8. Right to Object and Complaints
The Data Subjects are encouraged to make immediate contact with the Responsible Party Information Officer at any time if he/she/it is not comfortable or satisfied with the way the Responsible Party is processing the Data Subject’s Personal Information. On receipt of the Data Subject’s objection the Responsible Party will place a hold on any further processing until the cause of the objection has been resolved. If the Data Subject is not satisfied with such process, the Data Subject has the right to lodge a complaint with the Information Regulator.
9. Accuracy of Information and Onus
POPI requires that all the Data Subject’s Personal Information and related details as supplied, are complete, accurate and up-to-date.
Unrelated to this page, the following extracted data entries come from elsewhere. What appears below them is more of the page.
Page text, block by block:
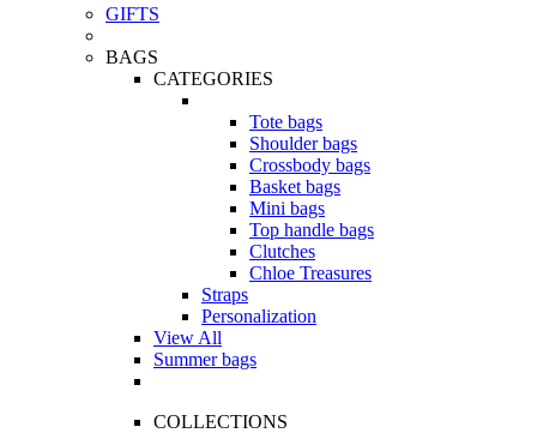
GIFTS
BAGS
CATEGORIES
Tote bags
Shoulder bags
Crossbody bags
Basket bags
Mini bags
Top handle bags
Clutches
Chloe Treasures
Straps
Personalization
View All
Summer bags
COLLECTIONS
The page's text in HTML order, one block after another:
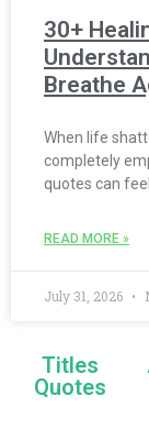
30+
Breathe
When life
completely
quotes can
READ MORE »
July 31, 2026
Titles
Quotes
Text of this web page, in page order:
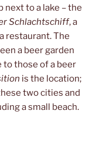
next to a lake – the
Schlachtschiff, a
restaurant. The
a beer garden
to those of a beer
is the location;
two cities and
a small beach.
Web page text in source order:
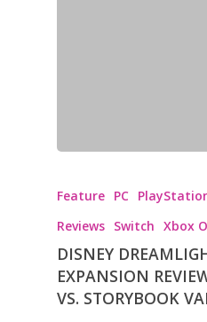
Feature PC
Reviews Switch Xbox
DISNEY
EXPANSION
VS. STORYBOOK
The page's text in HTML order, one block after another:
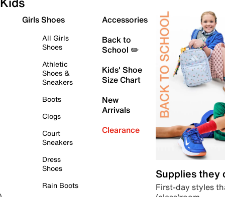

While the Responsible Party will always use its best endeavours to ensure that the Data Subject’s Personal Information is reliable, it will be the Data Subject’s responsibility to advise the Responsible Party of any changes to the Data Subject’s Personal Information, as and when these may occur.
10. Access to the Information by the Data Subject
The Data Subject has the right at any time to request the Responsible Party to provide the Data Subject with details of his/her/its Personal Information which the RESPONSIBLE PARTY holds and/or the purpose for which it has been used provided that such request is made using the standard section 51 Responsible Party PAIA process, which procedure can be accessed by downloading and completing the standard request for information form, kept in the Responsible Party’s section 51 PAIA Manual, which can be found on the Responsible Party’s website at: www.payshyft.com or by firstname.lastname@example.org.
11. Amendments and Binding on Successors in Title
- The Responsible Party reserves the right to amend this Informed Consent Notice from time to time.
- The rights and obligations of the parties under this Informed Consent Notice will be binding on, and will be of the benefit to, each of the parties’ successors in title and/or assigns where applicable.
12. Declaration and Informed Consent
The Data Subject confirm that the Data Subject’s Personal Information, provided is accurate, up-to-date, not misleading and is complete in all respects, save where same may change and then in such an event, the Data Subject undertakes to advise the Responsible Party or its Operator(s) of these changes.
The Data Subject, in providing the required Personal Information to the Responsible Party and/or to its Operator, consents and gives the Responsible Party permission to process and further process the Data Subject’s Personal Information as and where required and acknowledge that the Data Subject understand the purposes for which the Personal Information is required and for which it will be used.
Should any of the Personal Information which has been provided by the Data Subject concern to a legal entity whom I represent, I confirm that I have the necessary authority to act on behalf of such legal entity/Data Subject and that I have the right to provide the Personal Information and/or the required consent to use said Personal Information, on behalf of the legal entity.
Should any of the Personal Information belong to any of my dependants and/or beneficiaries who are under age, I in my capacity as their legal guardian and competent person give the Responsible Party the appropriate authorisation to process their Personal Information for the purposes for which these details were given.